Find The Vector Component Of U Orthogonal To V Calculator

Enter the components of vectors u and v to find the component of u orthogonal to v.

What is the Vector Component of u Orthogonal to v?

The vector component of u orthogonal to v, often denoted as w or u_⊥v, is the part of vector u that is perpendicular to vector v. It is found by subtracting the projection of u onto v (the component of u parallel to v) from u itself. Imagine vector u as the sum of two vectors: one parallel to v and one orthogonal to v. This calculator finds the orthogonal part.

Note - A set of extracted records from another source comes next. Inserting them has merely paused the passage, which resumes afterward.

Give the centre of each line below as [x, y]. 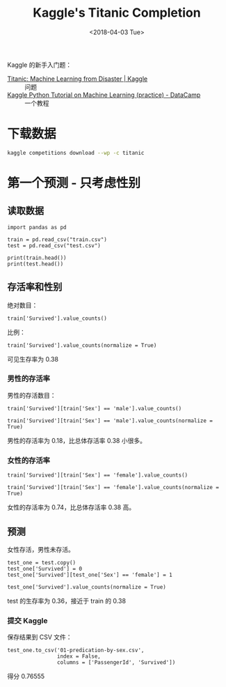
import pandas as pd [37, 227]
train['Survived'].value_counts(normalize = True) [82, 345]
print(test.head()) [35, 264]
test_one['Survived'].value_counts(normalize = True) [87, 587]
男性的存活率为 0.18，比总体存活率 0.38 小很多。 [76, 440]
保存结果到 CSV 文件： [40, 637]
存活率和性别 [35, 287]
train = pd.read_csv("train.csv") [57, 239]

This concept is fundamental in linear algebra, physics (like finding forces perpendicular to a surface), and computer graphics. Anyone studying or working with vectors and their interactions will find the vector component of u orthogonal to v calculator useful.

A common misconception is that the orthogonal component is simply u minus v. In reality, it's u minus the projection of u onto v, which scales v based on how much u aligns with v.

Vector Component of u Orthogonal to v Formula and Mathematical Explanation

The formula to find the component of vector u orthogonal to vector v is:

w = u – proj_v(u)

Where:

• w is the component of u orthogonal to v.
• u is the original vector.
• proj_v(u) is the projection of vector u onto vector v.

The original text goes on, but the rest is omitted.